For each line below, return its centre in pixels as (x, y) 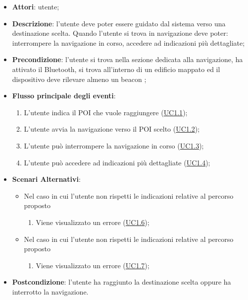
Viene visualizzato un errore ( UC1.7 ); (93, 265)
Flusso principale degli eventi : (64, 96)
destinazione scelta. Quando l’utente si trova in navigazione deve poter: (120, 33)
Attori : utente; (36, 6)
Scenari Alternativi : (46, 179)
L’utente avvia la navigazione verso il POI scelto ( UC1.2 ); (112, 129)
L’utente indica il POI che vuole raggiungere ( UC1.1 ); (106, 112)
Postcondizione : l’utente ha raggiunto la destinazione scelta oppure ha (122, 282)
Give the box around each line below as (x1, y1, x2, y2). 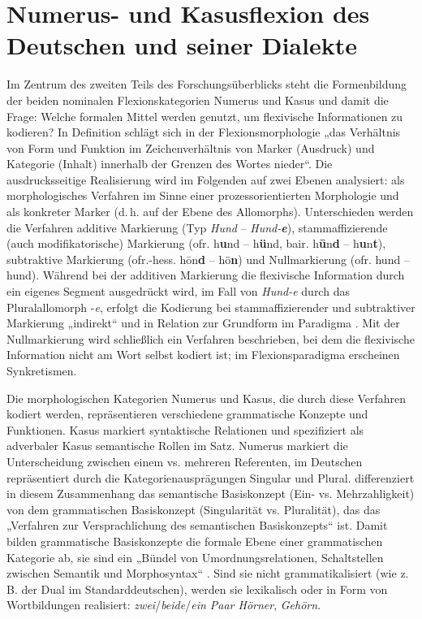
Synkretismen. (6, 362, 77, 379)
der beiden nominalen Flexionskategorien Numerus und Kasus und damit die (6, 91, 389, 108)
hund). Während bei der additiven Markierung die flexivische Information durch (6, 266, 405, 284)
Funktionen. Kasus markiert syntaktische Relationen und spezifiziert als (6, 421, 364, 438)
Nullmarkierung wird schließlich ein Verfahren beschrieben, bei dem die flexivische (6, 330, 415, 347)
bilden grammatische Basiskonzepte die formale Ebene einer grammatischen (6, 532, 383, 549)
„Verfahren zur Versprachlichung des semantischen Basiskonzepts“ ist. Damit (6, 517, 388, 534)
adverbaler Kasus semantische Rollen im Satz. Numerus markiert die (6, 437, 348, 454)
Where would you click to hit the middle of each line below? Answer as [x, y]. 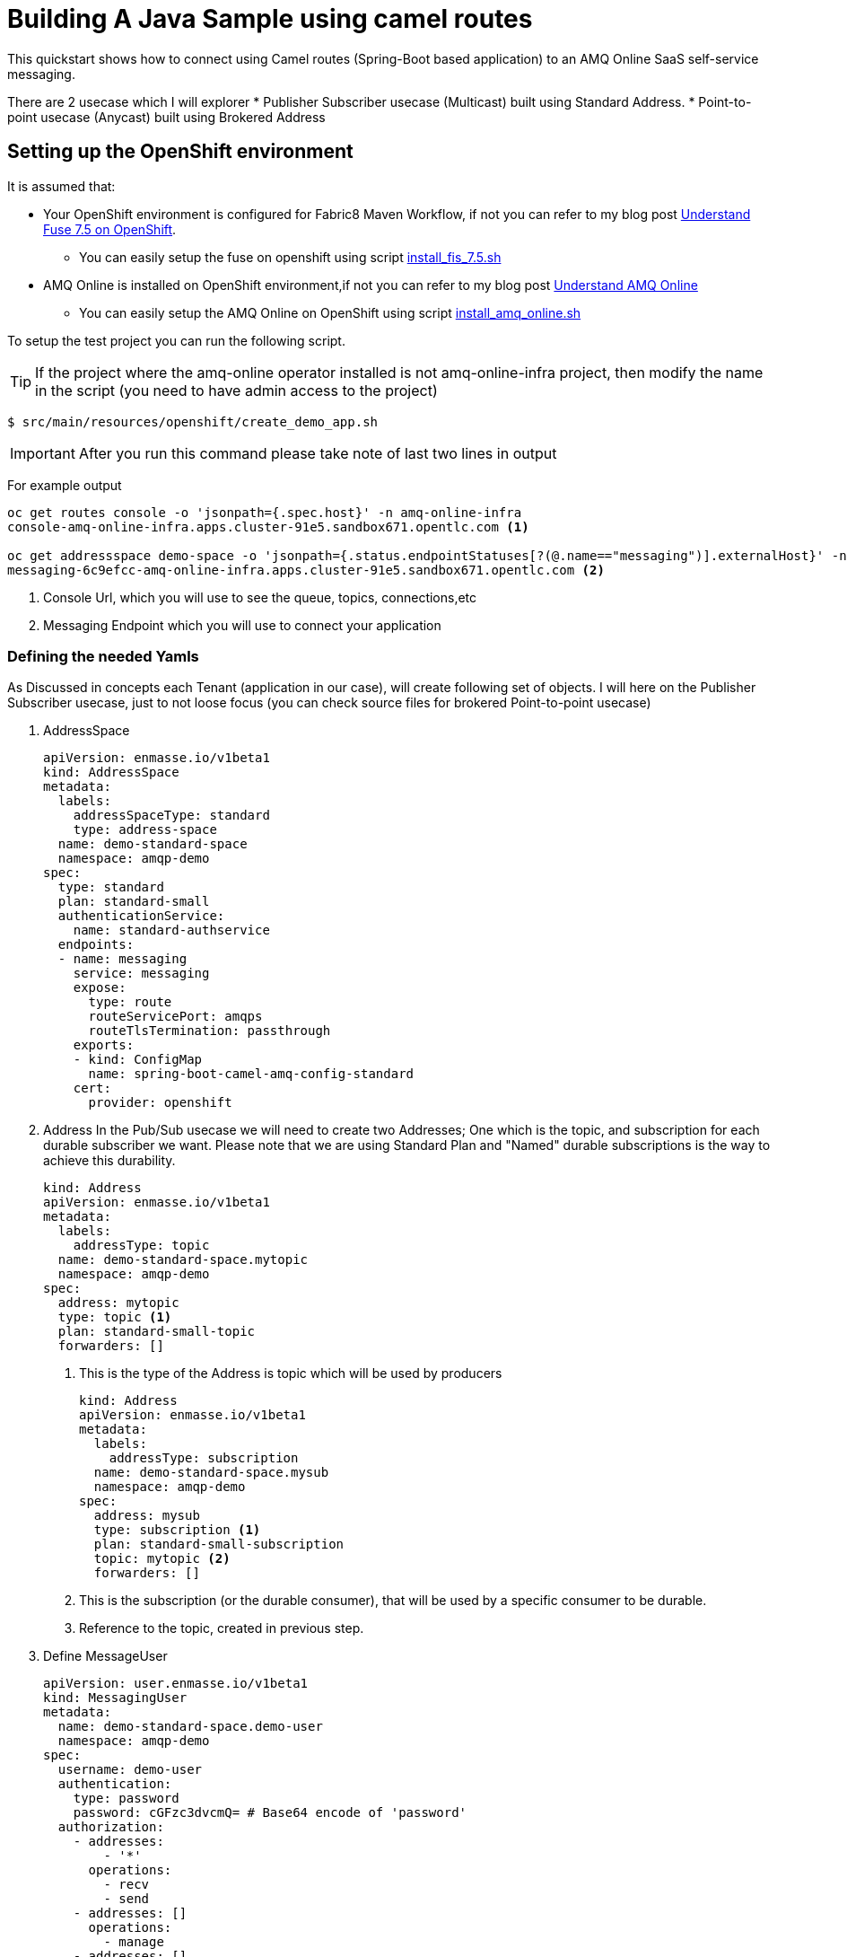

********

## THE TASK
Exactly the lines starting at the one above with "Attori : utente; (36, 6)" and ending at the one with "der beiden nominalen" should be printed, and nothing else. Omit the pictures.

## TASK RESPONSE
Attori : utente; (36, 6)
Scenari Alternativi : (46, 179)
L’utente avvia la navigazione verso il POI scelto ( UC1.2 ); (112, 129)
L’utente indica il POI che vuole raggiungere ( UC1.1 ); (106, 112)
Postcondizione : l’utente ha raggiunto la destinazione scelta oppure ha (122, 282)
Give the box around each line below as (x1, y1, x2, y2). 
Synkretismen. (6, 362, 77, 379)
der beiden nominalen Flexionskategorien Numerus und Kasus und damit die (6, 91, 389, 108)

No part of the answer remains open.